Exercise aim = Below are the entries. Print only the lines starting at the one with "Antrale Follikelzählung (AFC): [166, 275, 365, 292]" and ending at the one with "TONOS (U+038E) [83, 340]", exactly, with no pictures.
● ● ● ● ● ● ●
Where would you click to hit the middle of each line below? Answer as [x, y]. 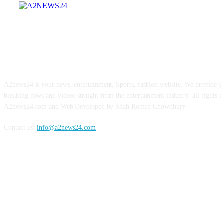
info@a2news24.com [66, 128]
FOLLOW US [31, 147]
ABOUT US [27, 59]
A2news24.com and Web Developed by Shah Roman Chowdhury [95, 107]
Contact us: [20, 128]
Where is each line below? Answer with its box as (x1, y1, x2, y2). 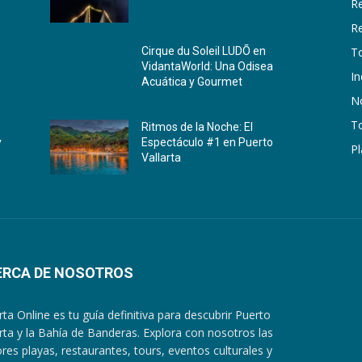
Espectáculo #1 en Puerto (141, 136, 274, 149)
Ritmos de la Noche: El (141, 120, 254, 134)
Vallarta (141, 151, 182, 165)
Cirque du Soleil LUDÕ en (141, 44, 267, 58)
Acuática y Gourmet (141, 75, 243, 89)
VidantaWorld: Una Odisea (141, 60, 274, 74)
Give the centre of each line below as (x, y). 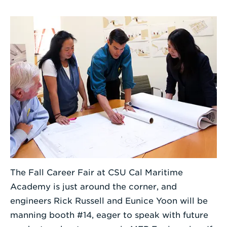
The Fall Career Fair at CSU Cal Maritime (97, 172)
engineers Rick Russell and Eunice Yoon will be (109, 201)
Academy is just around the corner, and (93, 186)
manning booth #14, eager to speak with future (109, 215)
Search (127, 45)
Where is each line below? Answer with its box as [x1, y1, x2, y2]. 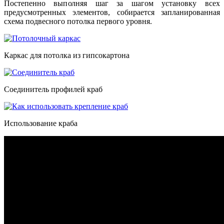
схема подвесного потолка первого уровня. [4, 16, 152, 25]
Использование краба [4, 118, 77, 127]
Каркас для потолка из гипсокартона [4, 50, 129, 59]
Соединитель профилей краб [4, 84, 102, 93]
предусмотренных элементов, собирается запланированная [4, 7, 220, 16]
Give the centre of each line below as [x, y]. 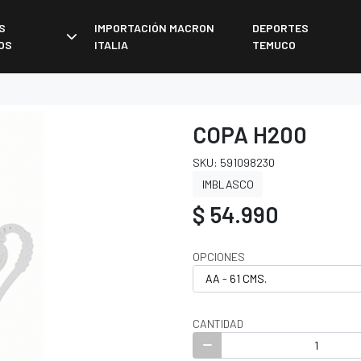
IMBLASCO [228, 184]
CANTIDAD [218, 323]
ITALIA [112, 45]
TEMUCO [274, 45]
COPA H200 [250, 134]
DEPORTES [281, 28]
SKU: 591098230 [234, 162]
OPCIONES [219, 257]
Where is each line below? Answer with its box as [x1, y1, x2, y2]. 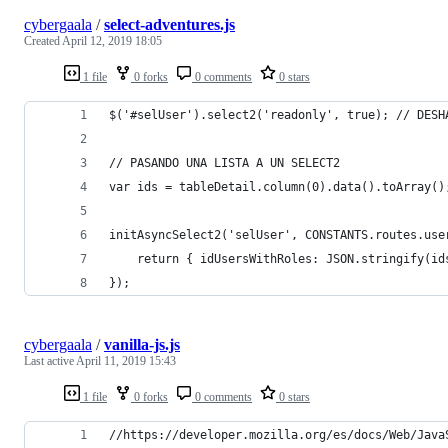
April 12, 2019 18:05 [62, 34, 162, 49]
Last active [24, 354, 76, 369]
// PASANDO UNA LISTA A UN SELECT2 [109, 156, 340, 171]
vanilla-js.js [104, 336, 180, 354]
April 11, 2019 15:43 [76, 354, 176, 369]
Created [24, 34, 62, 49]
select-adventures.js [104, 16, 235, 34]
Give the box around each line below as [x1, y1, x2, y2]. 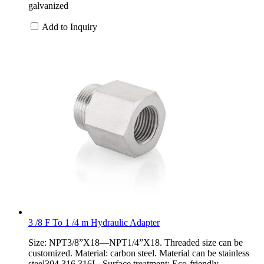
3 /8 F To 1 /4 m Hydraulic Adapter [28, 217, 160, 227]
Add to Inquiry [42, 21, 97, 32]
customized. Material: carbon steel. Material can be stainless [28, 247, 249, 258]
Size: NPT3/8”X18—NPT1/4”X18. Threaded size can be [28, 237, 243, 247]
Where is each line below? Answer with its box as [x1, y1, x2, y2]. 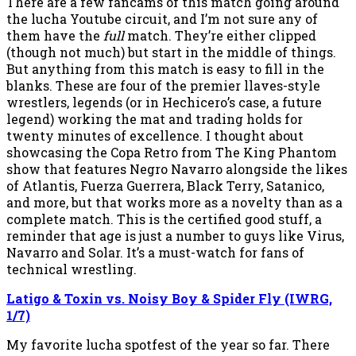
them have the [6, 26, 103, 44]
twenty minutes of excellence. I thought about [6, 126, 304, 144]
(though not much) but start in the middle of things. [6, 43, 336, 60]
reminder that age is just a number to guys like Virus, [6, 226, 344, 244]
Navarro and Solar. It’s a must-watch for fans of [6, 243, 304, 261]
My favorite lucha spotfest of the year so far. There [6, 335, 330, 353]
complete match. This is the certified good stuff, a [6, 210, 322, 227]
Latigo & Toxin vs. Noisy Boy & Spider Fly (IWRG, [6, 289, 332, 307]
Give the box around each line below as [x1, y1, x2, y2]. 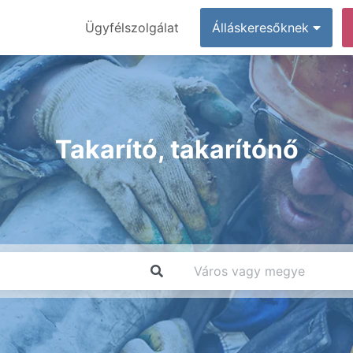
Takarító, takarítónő [54, 134, 299, 165]
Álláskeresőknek [212, 20, 313, 35]
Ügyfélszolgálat [85, 20, 179, 35]
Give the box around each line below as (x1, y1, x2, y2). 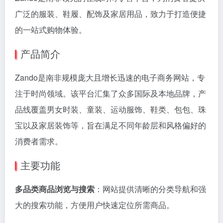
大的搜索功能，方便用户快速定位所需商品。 (15, 199, 174, 211)
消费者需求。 (15, 135, 63, 147)
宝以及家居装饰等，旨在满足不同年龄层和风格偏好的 (15, 119, 206, 131)
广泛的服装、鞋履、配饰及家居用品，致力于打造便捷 (15, 8, 206, 19)
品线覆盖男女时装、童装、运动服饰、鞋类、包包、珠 (15, 104, 206, 115)
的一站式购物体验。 (15, 24, 87, 35)
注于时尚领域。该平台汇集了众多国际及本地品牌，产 (15, 88, 206, 99)
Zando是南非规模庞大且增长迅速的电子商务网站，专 (15, 72, 205, 83)
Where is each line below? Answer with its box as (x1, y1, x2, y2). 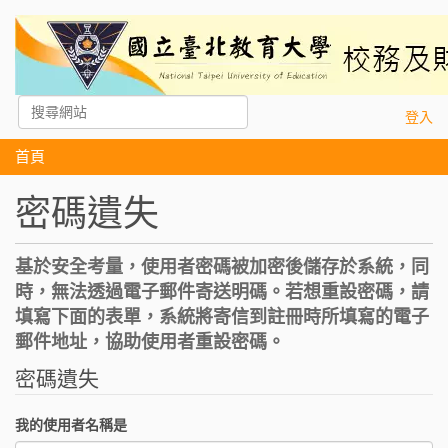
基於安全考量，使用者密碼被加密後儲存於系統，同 (15, 256, 429, 277)
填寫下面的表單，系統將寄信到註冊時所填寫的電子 (15, 306, 429, 327)
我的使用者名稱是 (15, 417, 127, 433)
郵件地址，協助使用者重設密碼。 (15, 331, 285, 352)
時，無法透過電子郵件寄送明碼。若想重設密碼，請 (15, 281, 429, 302)
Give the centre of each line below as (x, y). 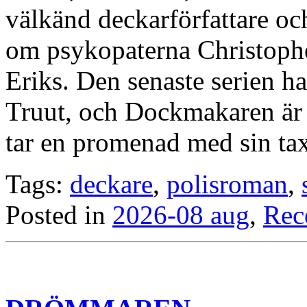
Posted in (59, 215)
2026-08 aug (181, 215)
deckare (111, 184)
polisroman (227, 184)
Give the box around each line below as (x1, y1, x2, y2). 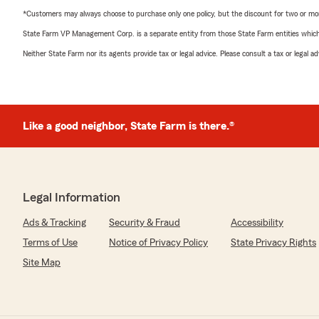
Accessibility (231, 217, 283, 228)
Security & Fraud (109, 217, 180, 228)
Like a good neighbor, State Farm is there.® (23, 120, 234, 132)
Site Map (23, 257, 61, 268)
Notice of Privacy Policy (109, 237, 208, 248)
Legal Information (23, 190, 120, 204)
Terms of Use (23, 237, 78, 248)
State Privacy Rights (231, 237, 316, 248)
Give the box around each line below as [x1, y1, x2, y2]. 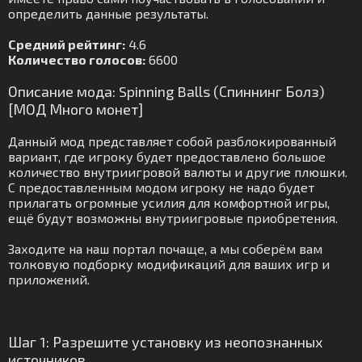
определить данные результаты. [8, 6, 208, 21]
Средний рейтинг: [8, 36, 125, 52]
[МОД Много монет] [8, 100, 143, 118]
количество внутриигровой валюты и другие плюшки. [8, 164, 347, 179]
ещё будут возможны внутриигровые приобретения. [8, 210, 338, 225]
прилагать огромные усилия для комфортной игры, [8, 195, 330, 210]
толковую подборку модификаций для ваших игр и [8, 256, 330, 271]
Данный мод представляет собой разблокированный [8, 133, 336, 149]
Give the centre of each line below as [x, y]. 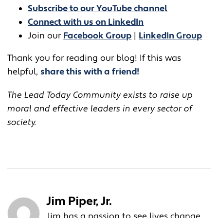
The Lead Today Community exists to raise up [100, 95]
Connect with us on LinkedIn [86, 22]
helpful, [24, 72]
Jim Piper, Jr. [79, 201]
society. [22, 122]
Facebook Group [98, 36]
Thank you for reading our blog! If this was [94, 58]
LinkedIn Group [171, 36]
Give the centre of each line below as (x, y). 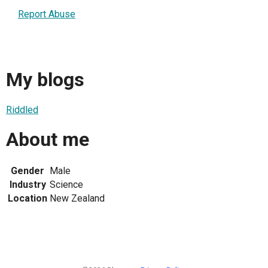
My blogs (45, 80)
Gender (28, 171)
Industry (28, 185)
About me (48, 140)
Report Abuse (47, 14)
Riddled (22, 109)
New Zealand (77, 199)
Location (28, 199)
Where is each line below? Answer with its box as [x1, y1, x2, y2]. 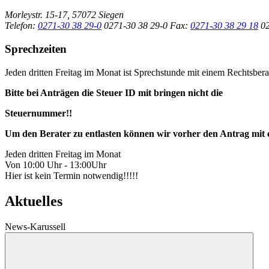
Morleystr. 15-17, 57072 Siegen [5, 10, 124, 20]
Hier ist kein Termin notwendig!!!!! [5, 170, 138, 181]
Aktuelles [5, 193, 62, 209]
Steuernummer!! [5, 107, 72, 118]
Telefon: [5, 20, 35, 31]
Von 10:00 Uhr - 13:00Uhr [5, 159, 106, 170]
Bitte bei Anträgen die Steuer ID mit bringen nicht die [5, 87, 225, 98]
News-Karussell [5, 221, 65, 232]
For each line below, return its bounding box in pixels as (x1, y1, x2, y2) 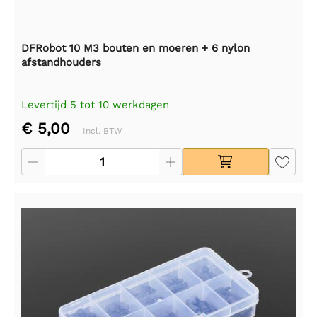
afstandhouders (21, 56, 101, 69)
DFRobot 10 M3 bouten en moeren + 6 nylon (21, 42, 250, 55)
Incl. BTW (83, 126, 122, 137)
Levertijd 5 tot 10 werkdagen (21, 98, 169, 112)
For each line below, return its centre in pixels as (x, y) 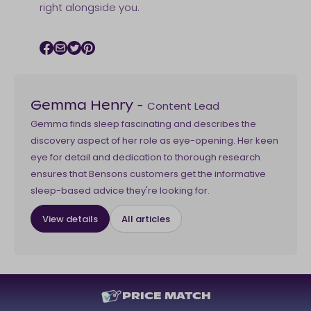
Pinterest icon (125, 62)
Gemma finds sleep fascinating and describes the (143, 124)
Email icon (87, 62)
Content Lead (183, 106)
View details (70, 219)
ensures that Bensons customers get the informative (148, 174)
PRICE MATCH (167, 296)
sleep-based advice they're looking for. (120, 191)
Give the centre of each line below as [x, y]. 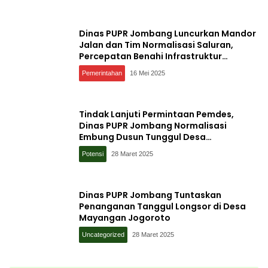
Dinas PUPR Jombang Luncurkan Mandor [167, 33]
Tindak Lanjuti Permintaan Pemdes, [156, 114]
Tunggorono [106, 148]
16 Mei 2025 [147, 73]
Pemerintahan [102, 73]
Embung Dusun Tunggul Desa [142, 137]
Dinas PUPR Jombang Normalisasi [153, 125]
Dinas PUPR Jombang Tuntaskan [150, 195]
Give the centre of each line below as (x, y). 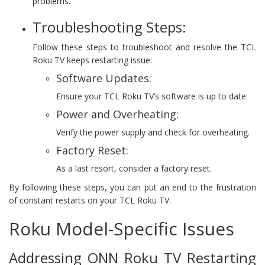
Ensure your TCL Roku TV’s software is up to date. (152, 96)
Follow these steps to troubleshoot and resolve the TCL (144, 47)
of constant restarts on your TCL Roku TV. (90, 200)
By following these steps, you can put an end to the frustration (132, 187)
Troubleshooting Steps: (109, 27)
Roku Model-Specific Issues (122, 228)
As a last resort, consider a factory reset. (134, 168)
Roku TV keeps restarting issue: (92, 60)
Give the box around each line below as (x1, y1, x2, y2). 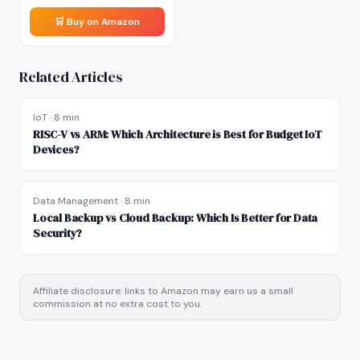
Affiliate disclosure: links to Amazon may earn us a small (33, 284, 293, 297)
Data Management (33, 194, 118, 207)
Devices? (33, 141, 80, 157)
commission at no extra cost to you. (33, 297, 202, 310)
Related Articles (19, 67, 123, 87)
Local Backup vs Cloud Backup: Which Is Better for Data (33, 210, 318, 226)
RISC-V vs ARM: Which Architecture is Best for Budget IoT (33, 126, 323, 142)
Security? (33, 225, 83, 241)
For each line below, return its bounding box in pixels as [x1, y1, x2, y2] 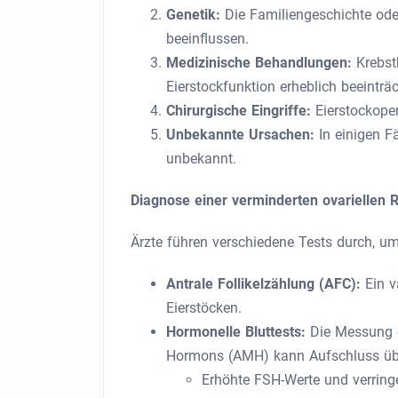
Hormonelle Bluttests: [166, 323, 310, 340]
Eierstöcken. [166, 299, 242, 316]
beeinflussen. [166, 30, 249, 47]
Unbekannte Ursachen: [166, 126, 319, 143]
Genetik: [166, 6, 225, 23]
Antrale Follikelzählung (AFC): [166, 275, 365, 292]
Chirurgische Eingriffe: [166, 102, 315, 119]
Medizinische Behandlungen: [166, 54, 356, 71]
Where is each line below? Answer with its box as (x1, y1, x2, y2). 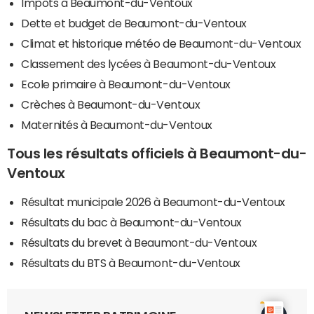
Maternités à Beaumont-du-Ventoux (21, 119, 212, 131)
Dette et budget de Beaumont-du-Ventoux (21, 18, 247, 29)
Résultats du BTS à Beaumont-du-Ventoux (21, 257, 240, 269)
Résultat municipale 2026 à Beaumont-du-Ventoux (21, 196, 285, 208)
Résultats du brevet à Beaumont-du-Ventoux (21, 237, 257, 249)
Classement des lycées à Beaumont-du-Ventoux (21, 58, 276, 70)
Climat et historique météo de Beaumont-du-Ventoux (21, 38, 301, 50)
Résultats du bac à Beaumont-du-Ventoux (21, 217, 242, 228)
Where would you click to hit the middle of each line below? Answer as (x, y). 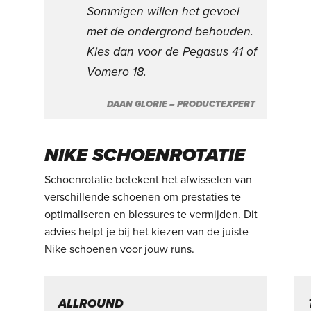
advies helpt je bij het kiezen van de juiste (147, 232)
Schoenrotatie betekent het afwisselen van (149, 179)
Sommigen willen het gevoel (163, 12)
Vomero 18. (117, 72)
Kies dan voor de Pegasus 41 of (172, 52)
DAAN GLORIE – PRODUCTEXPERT (182, 104)
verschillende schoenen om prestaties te (143, 197)
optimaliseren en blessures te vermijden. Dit (151, 214)
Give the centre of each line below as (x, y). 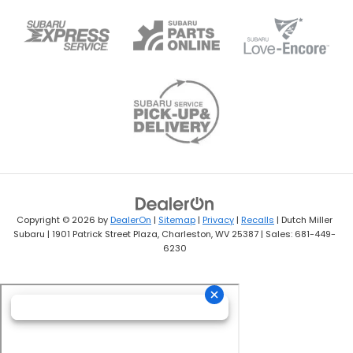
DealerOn (131, 220)
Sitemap (177, 220)
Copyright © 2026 (57, 220)
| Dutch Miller (303, 220)
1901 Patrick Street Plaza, (104, 234)
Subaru (29, 234)
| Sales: (277, 234)
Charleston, (186, 234)
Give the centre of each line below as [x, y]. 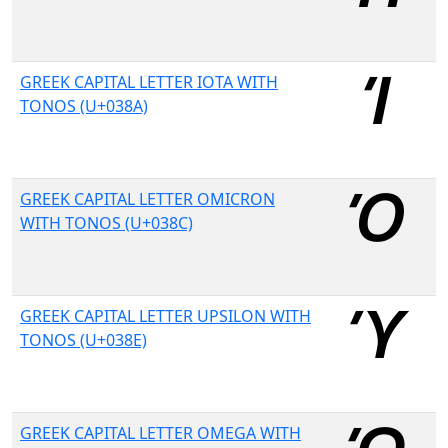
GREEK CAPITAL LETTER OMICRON [147, 199]
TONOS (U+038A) [84, 106]
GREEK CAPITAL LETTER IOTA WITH [149, 82]
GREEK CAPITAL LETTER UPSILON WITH [165, 316]
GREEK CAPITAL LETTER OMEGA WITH [160, 433]
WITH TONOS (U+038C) [106, 223]
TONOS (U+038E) [83, 340]
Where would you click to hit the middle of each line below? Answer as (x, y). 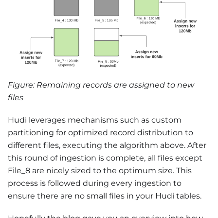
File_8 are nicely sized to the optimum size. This (100, 170)
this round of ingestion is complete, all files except (105, 158)
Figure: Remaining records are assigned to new (101, 85)
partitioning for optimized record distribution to (100, 132)
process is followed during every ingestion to (95, 183)
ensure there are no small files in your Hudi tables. (105, 196)
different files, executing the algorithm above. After (107, 145)
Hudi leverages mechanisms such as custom (95, 120)
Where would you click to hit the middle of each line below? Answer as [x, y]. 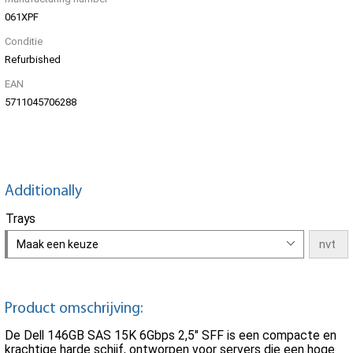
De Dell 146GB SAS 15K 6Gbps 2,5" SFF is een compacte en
● ● ● ● ● ● ●
Answer to this problem =
Antrale Follikelzählung (AFC): [166, 275, 365, 292]
Chirurgische Eingriffe: [166, 102, 315, 119]
Medizinische Behandlungen: [166, 54, 356, 71]
Where is each line below? Answer with its box as (x1, y1, x2, y2). 
Maternités à Beaumont-du-Ventoux (21, 119, 212, 131)
Dette et budget de Beaumont-du-Ventoux (21, 18, 247, 29)
Résultats du BTS à Beaumont-du-Ventoux (21, 257, 240, 269)
Résultat municipale 2026 à Beaumont-du-Ventoux (21, 196, 285, 208)
Résultats du brevet à Beaumont-du-Ventoux (21, 237, 257, 249)
Classement des lycées à Beaumont-du-Ventoux (21, 58, 276, 70)
Climat et historique météo de Beaumont-du-Ventoux (21, 38, 301, 50)
Résultats du bac à Beaumont-du-Ventoux (21, 217, 242, 228)
Where would you click to hit the middle of each line below? Answer as (x, y). 
advies helpt je bij het kiezen van de juiste (147, 232)
Schoenrotatie betekent het afwisselen van (149, 179)
Sommigen willen het gevoel (163, 12)
Vomero 18. (117, 72)
Kies dan voor de Pegasus 41 of (172, 52)
DAAN GLORIE – PRODUCTEXPERT (182, 104)
verschillende schoenen om prestaties te (143, 197)
optimaliseren en blessures te vermijden. Dit (151, 214)
Give the centre of each line below as (x, y). 
DealerOn (131, 220)
Sitemap (177, 220)
Copyright © 2026 (57, 220)
| Dutch Miller (303, 220)
1901 Patrick Street Plaza, (104, 234)
Subaru (29, 234)
| Sales: (277, 234)
Charleston, (186, 234)
Give the centre of each line below as [x, y]. 
GREEK CAPITAL LETTER OMICRON [147, 199]
TONOS (U+038A) [84, 106]
GREEK CAPITAL LETTER IOTA WITH [149, 82]
GREEK CAPITAL LETTER UPSILON WITH [165, 316]
GREEK CAPITAL LETTER OMEGA WITH [160, 433]
WITH TONOS (U+038C) [106, 223]
TONOS (U+038E) [83, 340]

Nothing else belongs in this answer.